Segment Open

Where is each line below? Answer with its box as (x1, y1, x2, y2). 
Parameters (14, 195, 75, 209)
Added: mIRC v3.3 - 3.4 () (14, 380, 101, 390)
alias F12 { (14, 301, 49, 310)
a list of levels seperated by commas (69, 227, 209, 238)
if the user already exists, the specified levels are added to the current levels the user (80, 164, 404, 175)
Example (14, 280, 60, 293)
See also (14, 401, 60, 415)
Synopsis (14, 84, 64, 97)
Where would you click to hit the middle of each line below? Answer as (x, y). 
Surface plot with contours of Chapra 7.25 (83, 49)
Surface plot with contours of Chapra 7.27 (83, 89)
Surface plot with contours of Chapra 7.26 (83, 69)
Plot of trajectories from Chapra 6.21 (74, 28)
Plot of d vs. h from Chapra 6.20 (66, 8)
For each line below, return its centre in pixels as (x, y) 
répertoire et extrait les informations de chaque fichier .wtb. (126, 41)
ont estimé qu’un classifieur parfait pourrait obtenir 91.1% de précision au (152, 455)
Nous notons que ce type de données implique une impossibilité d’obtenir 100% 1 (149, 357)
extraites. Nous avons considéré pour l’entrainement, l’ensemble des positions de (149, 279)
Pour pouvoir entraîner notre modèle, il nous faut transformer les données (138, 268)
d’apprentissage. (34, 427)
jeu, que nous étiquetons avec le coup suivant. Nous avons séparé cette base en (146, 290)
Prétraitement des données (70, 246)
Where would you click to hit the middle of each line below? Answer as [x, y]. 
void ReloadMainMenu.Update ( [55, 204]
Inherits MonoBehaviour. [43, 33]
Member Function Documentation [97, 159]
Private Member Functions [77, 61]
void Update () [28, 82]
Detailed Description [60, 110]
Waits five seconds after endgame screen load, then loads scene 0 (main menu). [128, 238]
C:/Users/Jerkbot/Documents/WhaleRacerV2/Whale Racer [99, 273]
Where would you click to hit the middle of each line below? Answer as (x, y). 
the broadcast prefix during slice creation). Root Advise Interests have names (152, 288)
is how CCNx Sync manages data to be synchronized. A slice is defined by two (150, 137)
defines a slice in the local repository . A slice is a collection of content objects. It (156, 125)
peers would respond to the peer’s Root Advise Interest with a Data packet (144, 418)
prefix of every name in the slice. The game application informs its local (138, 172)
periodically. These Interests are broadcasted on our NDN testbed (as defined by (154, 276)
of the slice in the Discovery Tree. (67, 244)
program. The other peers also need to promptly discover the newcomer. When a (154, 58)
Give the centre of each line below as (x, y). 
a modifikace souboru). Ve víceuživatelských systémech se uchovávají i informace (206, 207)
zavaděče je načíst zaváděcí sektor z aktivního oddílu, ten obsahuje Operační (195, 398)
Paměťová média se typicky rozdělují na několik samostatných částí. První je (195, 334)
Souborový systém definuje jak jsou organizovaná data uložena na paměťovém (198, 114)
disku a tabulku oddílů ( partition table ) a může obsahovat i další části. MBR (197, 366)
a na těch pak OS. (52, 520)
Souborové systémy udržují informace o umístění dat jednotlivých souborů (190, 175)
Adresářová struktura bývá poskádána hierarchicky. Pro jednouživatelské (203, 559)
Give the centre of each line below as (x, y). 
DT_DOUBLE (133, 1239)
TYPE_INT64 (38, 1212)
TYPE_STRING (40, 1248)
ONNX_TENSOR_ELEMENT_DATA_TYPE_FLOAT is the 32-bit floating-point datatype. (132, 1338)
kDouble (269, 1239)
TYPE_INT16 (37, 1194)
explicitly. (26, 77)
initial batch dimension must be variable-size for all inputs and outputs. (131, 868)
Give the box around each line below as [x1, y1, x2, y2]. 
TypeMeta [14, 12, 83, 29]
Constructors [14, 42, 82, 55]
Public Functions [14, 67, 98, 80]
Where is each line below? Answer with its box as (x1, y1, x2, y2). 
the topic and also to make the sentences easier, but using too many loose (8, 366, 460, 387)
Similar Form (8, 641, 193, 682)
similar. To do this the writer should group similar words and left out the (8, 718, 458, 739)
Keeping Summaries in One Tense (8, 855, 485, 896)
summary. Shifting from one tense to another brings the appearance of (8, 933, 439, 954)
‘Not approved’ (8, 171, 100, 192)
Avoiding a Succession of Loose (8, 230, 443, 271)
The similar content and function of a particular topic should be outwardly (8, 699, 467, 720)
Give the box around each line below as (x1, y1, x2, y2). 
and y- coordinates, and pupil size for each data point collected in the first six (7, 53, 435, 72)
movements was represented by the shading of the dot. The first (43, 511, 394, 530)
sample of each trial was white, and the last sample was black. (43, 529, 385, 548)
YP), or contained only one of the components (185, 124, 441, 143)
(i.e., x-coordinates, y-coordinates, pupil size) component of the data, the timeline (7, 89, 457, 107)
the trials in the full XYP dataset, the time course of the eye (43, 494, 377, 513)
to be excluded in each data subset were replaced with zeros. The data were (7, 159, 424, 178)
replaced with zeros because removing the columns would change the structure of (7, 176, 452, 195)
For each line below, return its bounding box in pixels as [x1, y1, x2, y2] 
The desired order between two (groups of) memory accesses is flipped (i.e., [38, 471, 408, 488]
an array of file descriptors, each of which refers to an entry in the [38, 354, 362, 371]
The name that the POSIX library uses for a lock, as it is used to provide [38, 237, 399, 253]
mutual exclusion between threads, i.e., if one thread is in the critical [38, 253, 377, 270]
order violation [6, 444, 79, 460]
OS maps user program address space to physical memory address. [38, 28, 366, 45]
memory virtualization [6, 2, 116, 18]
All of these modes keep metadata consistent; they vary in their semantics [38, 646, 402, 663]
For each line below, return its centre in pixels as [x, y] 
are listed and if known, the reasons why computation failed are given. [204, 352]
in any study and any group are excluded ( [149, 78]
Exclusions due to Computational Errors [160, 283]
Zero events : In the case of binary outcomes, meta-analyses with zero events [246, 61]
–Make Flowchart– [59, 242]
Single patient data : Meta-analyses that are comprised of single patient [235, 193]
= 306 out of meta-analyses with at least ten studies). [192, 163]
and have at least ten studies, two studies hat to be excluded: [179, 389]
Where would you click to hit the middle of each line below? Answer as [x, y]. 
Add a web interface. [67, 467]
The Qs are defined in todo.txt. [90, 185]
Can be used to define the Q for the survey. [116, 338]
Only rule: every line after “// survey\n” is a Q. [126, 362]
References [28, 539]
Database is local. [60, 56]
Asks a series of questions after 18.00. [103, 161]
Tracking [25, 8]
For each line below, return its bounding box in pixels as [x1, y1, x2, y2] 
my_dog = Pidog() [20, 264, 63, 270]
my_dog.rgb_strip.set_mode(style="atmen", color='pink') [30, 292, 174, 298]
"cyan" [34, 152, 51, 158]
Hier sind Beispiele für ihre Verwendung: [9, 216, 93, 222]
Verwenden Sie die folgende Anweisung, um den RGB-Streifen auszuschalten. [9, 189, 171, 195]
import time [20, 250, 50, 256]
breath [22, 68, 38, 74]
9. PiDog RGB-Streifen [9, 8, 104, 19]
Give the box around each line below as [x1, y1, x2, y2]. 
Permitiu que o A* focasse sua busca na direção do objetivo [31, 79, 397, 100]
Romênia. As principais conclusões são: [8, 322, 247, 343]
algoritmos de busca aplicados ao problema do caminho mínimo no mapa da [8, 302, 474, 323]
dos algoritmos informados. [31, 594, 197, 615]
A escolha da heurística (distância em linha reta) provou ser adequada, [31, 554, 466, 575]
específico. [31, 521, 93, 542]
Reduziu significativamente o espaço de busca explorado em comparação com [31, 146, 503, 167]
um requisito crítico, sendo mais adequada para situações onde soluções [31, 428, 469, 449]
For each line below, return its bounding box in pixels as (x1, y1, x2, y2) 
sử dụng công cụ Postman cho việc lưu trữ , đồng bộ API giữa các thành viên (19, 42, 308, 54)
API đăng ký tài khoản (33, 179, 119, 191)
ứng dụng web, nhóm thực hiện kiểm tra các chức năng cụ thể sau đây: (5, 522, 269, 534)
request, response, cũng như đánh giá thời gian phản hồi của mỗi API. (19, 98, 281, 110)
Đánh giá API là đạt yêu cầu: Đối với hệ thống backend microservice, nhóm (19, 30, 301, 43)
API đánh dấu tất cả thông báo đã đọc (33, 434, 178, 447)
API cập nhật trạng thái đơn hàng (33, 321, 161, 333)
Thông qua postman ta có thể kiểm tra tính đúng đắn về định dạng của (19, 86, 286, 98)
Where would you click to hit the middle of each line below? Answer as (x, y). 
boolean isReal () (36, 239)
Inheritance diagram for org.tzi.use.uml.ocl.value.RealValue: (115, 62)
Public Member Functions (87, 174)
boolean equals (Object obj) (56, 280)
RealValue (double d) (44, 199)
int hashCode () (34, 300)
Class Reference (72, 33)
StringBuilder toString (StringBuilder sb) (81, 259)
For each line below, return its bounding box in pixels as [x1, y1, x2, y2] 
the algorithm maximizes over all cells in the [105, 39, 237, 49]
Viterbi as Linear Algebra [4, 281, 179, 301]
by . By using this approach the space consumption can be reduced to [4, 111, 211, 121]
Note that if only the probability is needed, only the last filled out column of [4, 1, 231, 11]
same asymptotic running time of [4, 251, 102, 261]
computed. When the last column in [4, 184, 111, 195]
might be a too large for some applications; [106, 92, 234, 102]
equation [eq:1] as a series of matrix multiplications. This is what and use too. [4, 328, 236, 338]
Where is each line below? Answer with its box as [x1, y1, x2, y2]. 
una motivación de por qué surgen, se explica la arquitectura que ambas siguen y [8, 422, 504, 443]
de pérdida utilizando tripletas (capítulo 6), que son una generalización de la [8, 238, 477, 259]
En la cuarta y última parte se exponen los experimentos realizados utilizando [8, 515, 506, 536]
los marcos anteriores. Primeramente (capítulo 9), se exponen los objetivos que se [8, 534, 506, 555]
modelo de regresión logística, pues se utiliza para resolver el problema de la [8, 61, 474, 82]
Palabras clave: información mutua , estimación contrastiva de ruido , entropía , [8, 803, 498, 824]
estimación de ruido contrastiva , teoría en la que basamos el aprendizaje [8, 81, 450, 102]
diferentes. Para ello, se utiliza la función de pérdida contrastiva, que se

Segment Closed

Among the entries above, find the line with "See also (14, 401, 60, 415)" and the line with "d’apprentissage. (34, 427)"; give again exactly these two lines and all lines between them.

■ Task output:
See also (14, 401, 60, 415)
Synopsis (14, 84, 64, 97)
Where would you click to hit the middle of each line below? Answer as (x, y). 
Surface plot with contours of Chapra 7.25 (83, 49)
Surface plot with contours of Chapra 7.27 (83, 89)
Surface plot with contours of Chapra 7.26 (83, 69)
Plot of trajectories from Chapra 6.21 (74, 28)
Plot of d vs. h from Chapra 6.20 (66, 8)
For each line below, return its centre in pixels as (x, y) 
répertoire et extrait les informations de chaque fichier .wtb. (126, 41)
ont estimé qu’un classifieur parfait pourrait obtenir 91.1% de précision au (152, 455)
Nous notons que ce type de données implique une impossibilité d’obtenir 100% 1 (149, 357)
extraites. Nous avons considéré pour l’entrainement, l’ensemble des positions de (149, 279)
Pour pouvoir entraîner notre modèle, il nous faut transformer les données (138, 268)
d’apprentissage. (34, 427)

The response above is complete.